Edexcel IAL - Pure Maths 1- 1.2 Use and Manipulation of Surds- Study notes - New syllabus
Edexcel IAL – Pure Maths 1- 1.2 Use and Manipulation of Surds -Study notes- New syllabus
Edexcel IAL – Pure Maths 1- 1.2 Use and Manipulation of Surds -Study notes -Edexcel A level Physics – per latest Syllabus.
Key Concepts:
- Use and Manipulation of Surds
Use and Manipulation of Surds
A surd is an irrational root that cannot be expressed as a rational number, such as \( \sqrt{2},\ \sqrt{5},\ \sqrt[3]{7} \). Expressions involving surds can often be simplified by using index laws or by rationalising denominators.
Key Surd Rules
| Rule | Expression |
| Multiplying surds | \( \sqrt{a}\sqrt{b} = \sqrt{ab} \) |
| Dividing surds | \( \dfrac{\sqrt{a}}{\sqrt{b}} = \sqrt{\dfrac{a}{b}} \) |
| Indices with surds | \( \sqrt{a} = a^{1/2},\quad \sqrt[n]{a} = a^{1/n} \) |
| Simplifying | \( \sqrt{ab} = b\sqrt{a} \) if \( b^2 = a \) |
| Conjugate Pair | Conjugate of \( a + \sqrt{b} \) is \( a – \sqrt{b} \) |
Rationalising Denominators
Case 1: Denominator of the form \( \sqrt{a} \)

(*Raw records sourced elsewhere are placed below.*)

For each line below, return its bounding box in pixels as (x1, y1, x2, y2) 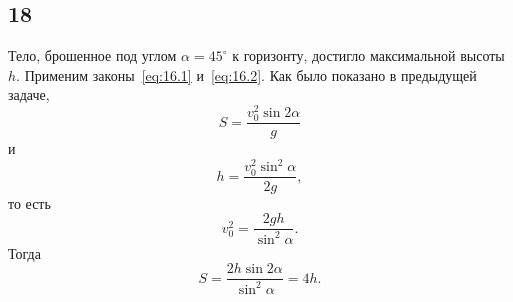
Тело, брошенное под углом (8, 45, 177, 66)
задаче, (8, 84, 50, 105)
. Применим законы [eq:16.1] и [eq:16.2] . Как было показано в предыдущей (16, 64, 477, 85)
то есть (8, 192, 51, 213)
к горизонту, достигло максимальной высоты (232, 45, 505, 66)
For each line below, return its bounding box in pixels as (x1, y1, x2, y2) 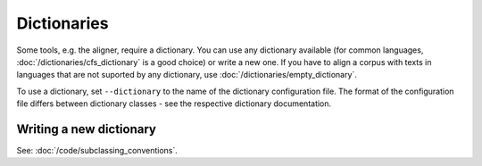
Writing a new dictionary (16, 121, 156, 137)
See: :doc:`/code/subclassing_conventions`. (16, 145, 179, 156)
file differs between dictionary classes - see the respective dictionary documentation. (16, 98, 332, 109)
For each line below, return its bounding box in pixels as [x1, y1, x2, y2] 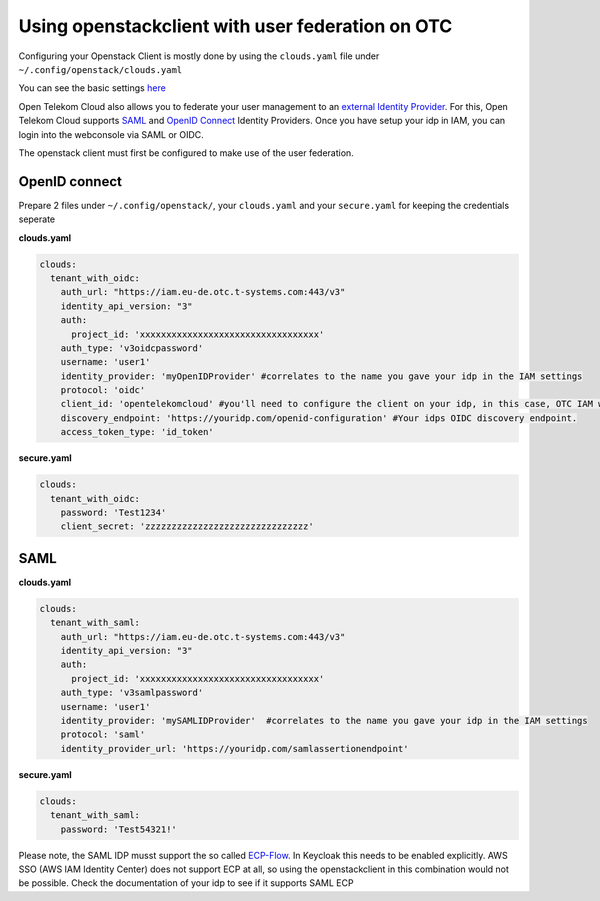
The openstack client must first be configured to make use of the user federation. [18, 146, 354, 159]
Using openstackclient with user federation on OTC [18, 15, 453, 37]
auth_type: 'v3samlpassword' [60, 687, 204, 699]
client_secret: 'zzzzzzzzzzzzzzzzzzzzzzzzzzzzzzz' [60, 521, 314, 532]
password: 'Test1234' [60, 507, 167, 518]
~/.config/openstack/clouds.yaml [18, 64, 183, 75]
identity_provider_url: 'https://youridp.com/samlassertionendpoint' [60, 743, 409, 754]
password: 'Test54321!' [60, 823, 177, 835]

Multiply top and bottom by \( \sqrt{a} \):
\( \dfrac{1}{\sqrt{a}} = \dfrac{\sqrt{a}}{a} \)
Case 2: Denominator of the form \( a + \sqrt{b} \)
Multiply by its conjugate:
\( \dfrac{1}{a+\sqrt{b}} = \dfrac{a-\sqrt{b}}{a^2 – b} \)
Case 3: General expression with two surds
Multiply by conjugate of the denominator:
\( \dfrac{x}{\sqrt{a}-\sqrt{b}} = \dfrac{x(\sqrt{a}+\sqrt{b})}{a – b} \)
Example
Simplify \( \sqrt{18} \).
▶️ Answer / Explanation
\( 18 = 9 \cdot 2 \)
\( \sqrt{18} = \sqrt{9}\sqrt{2} = 3\sqrt{2} \)
Example
Rationalise the denominator: \( \dfrac{5}{\sqrt{3}} \).
▶️ Answer / Explanation
Multiply by \( \sqrt{3} \):
\( \dfrac{5}{\sqrt{3}} \cdot \dfrac{\sqrt{3}}{\sqrt{3}} = \dfrac{5\sqrt{3}}{3} \)
Example
Rationalise the denominator: \( \dfrac{7}{2 + \sqrt{5}} \).
▶️ Answer / Explanation
Multiply by conjugate \( 2 – \sqrt{5} \):
\( \dfrac{7}{2+\sqrt{5}} \cdot \dfrac{2-\sqrt{5}}{2-\sqrt{5}} = \dfrac{7(2-\sqrt{5})}{4 – 5} \)
\( = \dfrac{7(2 – \sqrt{5})}{-1} = -14 + 7\sqrt{5} \)